* _Instructions to follow_: With the pictures set aside, write out all of the data exactly as it stands.

Data extracted from a collection:

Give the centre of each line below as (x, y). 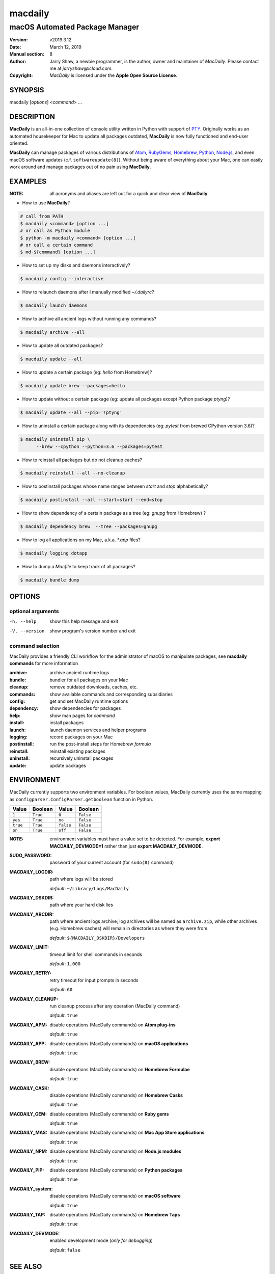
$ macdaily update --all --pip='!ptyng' (71, 413)
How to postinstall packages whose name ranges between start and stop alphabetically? (115, 486)
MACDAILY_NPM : (29, 1151)
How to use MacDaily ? (46, 203)
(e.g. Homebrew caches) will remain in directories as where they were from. (129, 928)
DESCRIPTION (32, 117)
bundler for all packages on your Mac (89, 680)
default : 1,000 (65, 964)
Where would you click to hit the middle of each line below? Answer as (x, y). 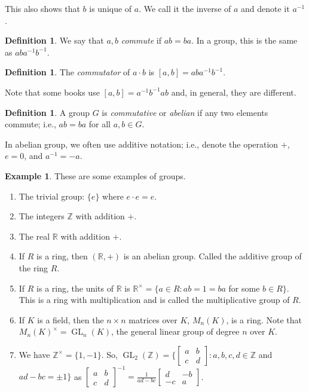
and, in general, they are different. (234, 92)
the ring (33, 267)
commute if (141, 40)
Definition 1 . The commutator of (68, 72)
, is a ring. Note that (264, 319)
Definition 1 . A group (47, 112)
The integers (42, 216)
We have (34, 354)

* _Exercise solution_:
Give the centre of each line below as (x, y). 
$ macdaily update --all --pip='!ptyng' (71, 413)
How to postinstall packages whose name ranges between start and stop alphabetically? (115, 486)
MACDAILY_NPM : (29, 1151)
How to use MacDaily ? (46, 203)
(e.g. Homebrew caches) will remain in directories as where they were from. (129, 928)
DESCRIPTION (32, 117)
bundler for all packages on your Mac (89, 680)
default : 1,000 (65, 964)
Where would you click to hit the middle of each line below? Answer as (x, y). 
and, in general, they are different. (234, 92)
the ring (33, 267)
commute if (141, 40)
Definition 1 . The commutator of (68, 72)
, is a ring. Note that (264, 319)
Definition 1 . A group (47, 112)
The integers (42, 216)
We have (34, 354)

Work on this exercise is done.